Archiving/Retaining DocumentDB events

To delete a record from your Amazon DocumentDB cluster, go back to the Cloud9 environment and run the following commands:

mongo --ssl --host $docdbEndpoint:27017 --sslCAFile rds-combined-ca-bundle.pem --username $docdbUser --password $docdbPass
use sampledb
db.tweets.findOneAndDelete({"tweet_id" : NumberLong("550363000000000000"),"tweet_location":"New Jersey"},{projection:{"_id":1}});

You should get an output similar to the following. Please make a note of this “_id” as you will use this later in for validation.

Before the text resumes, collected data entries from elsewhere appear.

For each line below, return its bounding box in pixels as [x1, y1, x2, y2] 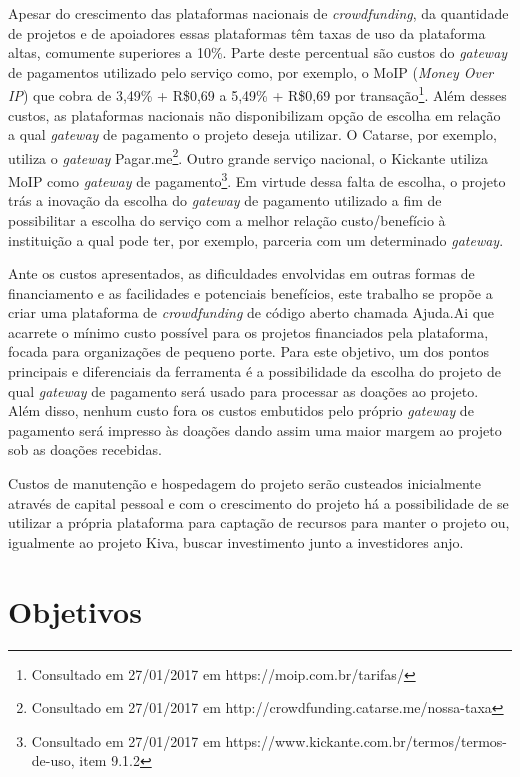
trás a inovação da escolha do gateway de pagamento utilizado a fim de [8, 190, 442, 211]
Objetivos [8, 590, 142, 631]
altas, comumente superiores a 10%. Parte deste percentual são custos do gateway [8, 42, 508, 63]
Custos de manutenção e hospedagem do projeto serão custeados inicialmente [8, 473, 481, 494]
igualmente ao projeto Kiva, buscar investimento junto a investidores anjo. [8, 531, 464, 552]
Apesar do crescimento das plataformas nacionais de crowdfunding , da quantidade [8, 3, 509, 23]
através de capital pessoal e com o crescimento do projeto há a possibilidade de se [8, 492, 509, 513]
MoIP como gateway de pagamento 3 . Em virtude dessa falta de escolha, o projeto [8, 168, 506, 191]

{ “_id” : ObjectId(“612939a717d82b167533ed58”) }

You can verify that the record has been deleted from the DocumentDB cluster by running:

db.tweets.findOne({"tweet_id" : NumberLong("550363000000000000"),"tweet_location":"New Jersey"});

Before comparing records in Athena, run the AWS Glue Crawler again as you did in step 12 of the Query events with Athena module. Go back to Athena and run the following command to count records in your DocumentDB cluster:

SELECT count(*) FROM "lambda:docdb".sampledb.tweets;

Note that there is one less record. Now do the same for your s3 bucket:

SELECT count(*) FROM "change-streams"."sampledb";

The s3 bucket will store the original record plus one additional record related to the delete operation you just performed in your DocumentDB cluster. You can run the following query to verify. Use the “_id” returned by the findOneAndDelete query above.

SELECT * FROM "change-streams"."sampledb" where _id = '<Use id from findOneAndDelete>' 

Once you have DocumentDB events in S3, you can manage your objects so that they are stored cost effectively throughout their lifecycle: Managing your storage lifecycle.

For archiving purposes, you can move data from S3 to Glacier; however, it is not recommended to move small objects due to the cost associated with its transition. Before moving DocumentDB events to Glacier, you should consider bundling several events into larger objects; take a look at this sample solution S3 Bundler.